Shuttle’s HardwareTaskScope is a lightweight structured concurrency implementation based on Project Loom’s StructuredTaskScope, a resource with a confined scope and lifetime. It’s specifically designed for robot tasks which often require the successful completion of all subtasks. This pattern allows us to easily “fork” subtasks to start running in the background, and wait for all of them to “join”. For example, we could simultaneously move the slides and arm like this:

public void goToDeposit() throws InterruptedException {
  try (var scope = HardwareTaskScope.open()) {
    scope.fork(() -> slides.goToPosition(LIFTED));
    scope.fork(arm::extend);

    scope.join();
  }
}

This system always encapsulates subtasks, and even preserves the exception model we used earlier: an exception in any one of the subtasks will automatically shut down the other tasks, and then get appropriately rethrown in the main thread. If we want to handle another type of exception such as TimeoutException, we could declare it when opening our scope:

private void goToPosition0(double position) throws InterruptedException, TimeoutException {
  try (var scope = HardwareTaskScope.open(TimeoutException.class)) {
    scope.fork(() -> left.goToPosition(position));
    scope.fork(() -> right.goToPosition(position));

    scope.join();
  }
}

This system drastically reduces the amount of work we need to do when error handling. We could use this to implement a complex, fault-tolerant linear slides controller with custom error handling like this:

class OuttakeSlides {
  private final OuttakeMotor left;
  private final OuttakeMotor right;

  // ...

  public void goToPosition(OuttakeSlidePosition position) throws InterruptedException {
    double oldPosition = left.getPositionMeters();
    try {
      ensureMotorsEngaged();
      goToPosition0(position.position);
    } catch (TimeoutException e) {
      handleJam(position.position, oldPosition);
    }
  }

  /** basic example: go back and try again */
  private void handleJam(double targetPosition, double oldPosition) throws InterruptedException {
    double currentPosition = left.getPositionMeters();
    try {
      double recoveryPosition = currentPosition < targetPosition ?
        currentPosition - 0.1 // retract a little
        : MAX_HEIGHT; // fully extend slides to unjam

      goToPosition0(recoveryPosition);
      goToPosition0(targetPosition); // try again
      // if successfully recovered, return without exception
    } catch (TimeoutException e) {
      try {
        goToPosition0(oldPosition);
        throw new RuntimeException("Slides failed: returned to previous position");
      } catch (TimeoutException e) {
        disengageMotors();
        throw new RuntimeException("Slides completely stuck: temporarily disengaged motors");
      }
    }
  }
}

The best part about this is that we’re writing ordinary Java code! Anyone who knows basic Java syntax could take a guess at what the code does: code gets run line-by-line, and can also be run in parallel when forked. This makes it much easier for people to contribute to code, and drastically reduces the amount of overhead that developers have to deal with.

It’s really intuitive

Switching to a synchronous code base might be difficult for robotics programmers who are used to writing asynchronous APIs. It involves learning a new way to program robots that might feel complex, just like how many programmers in the 1970s had to learn to restructure their code using if and while loops instead of goto statements. As Donald Knuth wrote in 1974:

Probably the worst mistake any one can make with respect to the subject of go to statements is to assume that “structured programming” is achieved by writing programs as we always have and then eliminating the go to’s. Most go to’s shouldn’t be there in the first place! What we really want is to conceive of our program in such a way that we rarely even think about go to statements, because the real need for them hardly ever arises. The language in which we express our ideas has a strong influence on our thought processes. Therefore, Dijkstra asks for more new language features – structures which encourage clear thinking – in order to avoid the go to’s temptations towards complications.

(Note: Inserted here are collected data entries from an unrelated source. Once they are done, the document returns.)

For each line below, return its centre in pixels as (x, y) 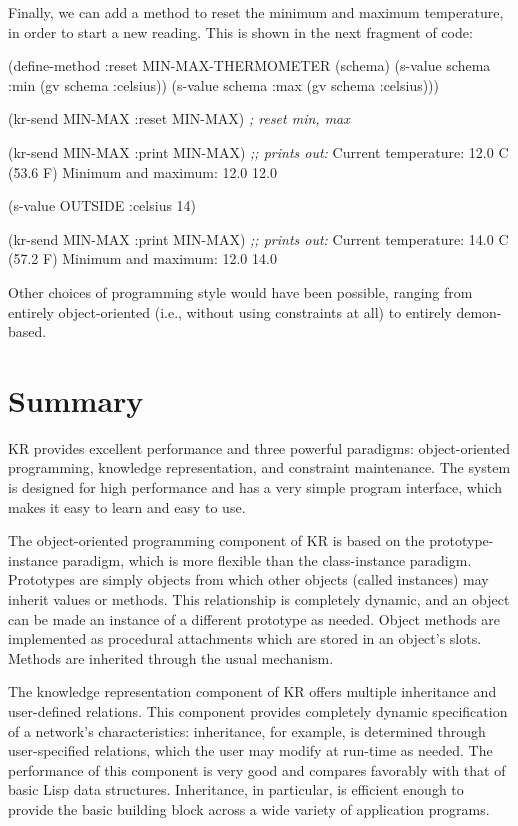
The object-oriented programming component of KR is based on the (216, 540)
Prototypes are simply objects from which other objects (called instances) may (248, 579)
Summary (76, 399)
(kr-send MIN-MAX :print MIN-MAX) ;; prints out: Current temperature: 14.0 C (258, 238)
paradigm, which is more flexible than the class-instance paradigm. (267, 559)
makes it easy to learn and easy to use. (127, 506)
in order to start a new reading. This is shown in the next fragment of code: (240, 31)
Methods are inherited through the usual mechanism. (171, 657)
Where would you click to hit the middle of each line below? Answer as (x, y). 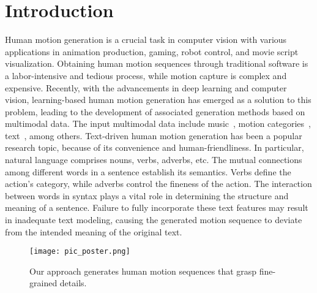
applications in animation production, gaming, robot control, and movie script (152, 51)
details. (73, 283)
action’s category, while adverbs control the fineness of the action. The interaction (158, 184)
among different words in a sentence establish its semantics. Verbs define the (148, 171)
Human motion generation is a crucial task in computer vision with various (146, 40)
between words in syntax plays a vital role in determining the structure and (147, 195)
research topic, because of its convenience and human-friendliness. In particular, (155, 147)
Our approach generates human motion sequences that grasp (143, 271)
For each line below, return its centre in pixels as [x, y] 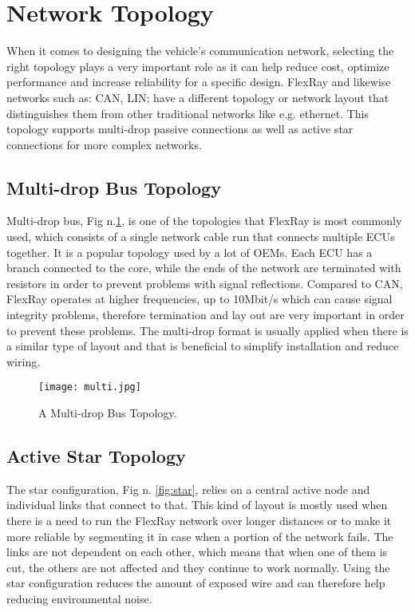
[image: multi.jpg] [90, 387]
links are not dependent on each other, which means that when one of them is [197, 552]
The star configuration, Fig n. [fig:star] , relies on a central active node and [188, 489]
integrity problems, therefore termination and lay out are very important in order [206, 315]
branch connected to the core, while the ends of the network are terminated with [204, 268]
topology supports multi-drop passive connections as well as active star [180, 129]
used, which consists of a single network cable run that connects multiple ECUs [201, 237]
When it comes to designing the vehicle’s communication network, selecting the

The same applies to programming robots. Although asynchronous logic is highly customizable, it tends to create unnecessary complications. Modeling robots intuitively as a synchronous system is what we should be doing in the first place! Ordinary Java code is blocking, and there shouldn’t be any reason to program robots any differently. Synchronous code can be just as powerful as asynchronous code, and help encourage clear, step-by-step thinking when programming the higher-level logic of our robots. The mental gymnastics that we had to do when converting our mental model of our robot into FSM code could be entirely eliminated if we programmed our robots with ordinary Java code.

HardwareTaskScope in practice

The only way to really know how well it works is to try it out yourself! Structured Concurrency is a relatively new concept and, as of writing, has never before been applied to program physical mechanisms or coordinate moving parts. With anything new, it might need refinement and further modification before being adopted. We would greatly appreciate it if you tried using synchronous code on your robots, and provided feedback on your experience.

We programmed our entire robot with a blocking API at Kuriosity Robotics (FTC 12635) for the Center Stage (2023-2024) season. Although the mechanisms were more complicated than we would have hoped, the limitations that synchronous programming created definitely encouraged clear thinking and made our code more robust. Frequently, the Java language helped us out while coding by ensuring that our code appropriately handled exceptions, and debugging tools assisted debugging by displaying a full stack trace detailing exactly what triggered an exception when driving the actual robot. Using structured concurrency has greatly improved code quality across the board.

The code for the Shuttle library is available on GitHub, and has also been packaged into a Gradle dependency that can be easily imported into the FTC SDK. Our Center Stage FTC robot code, which uses structured concurrency, is also available here.

One of the most cumbersome parts of programming an FTC robot is making it work during the Autonomous period. It often requires complex timing and parallelism, which can be very difficult to implement using non-blocking code. We were actually surprised at how simple the auto sequence could be. Structured concurrency made it very intuitive to organize tasks, enabling lightweight and easy customization- no pesky while loops or wait conditions.

Conclusion

Asynchronous patterns such as finite state machines are powerful, but also incredibly dangerous and tricky to use. In practice, they can easily lead to uncontained control flow, and become difficult to compose at a higher level, making code needlessly complicated. Asynchronous code can’t use many of Java’s basic control flow tools as simple as sequential method calls and branching if statements. Often, it leads to tangled and unreadable logic, obscuring the original intent of your code.

Synchronous code, on the other hand, allows us to regain the many benefits of our programming language, such as stack traces, cancellations, and exceptions directly in Java, making our code much easier to understand and debug. However, we can only get these benefits by eliminating FSMs from all higher-level code and abstractions. This means creating new concurrency frameworks, just like how computer scientists had to invent new programming languages to get rid of the goto.

Structured concurrency provides a safe and convenient way to parallelize code that preserves all the benefits of synchronous code, and can improve overall productivity, reliability, and readability. Our experiments with Shuttle pioneering the use of structured concurrency in FTC demonstrate that this is a practical and viable model for controlling robot mechanisms.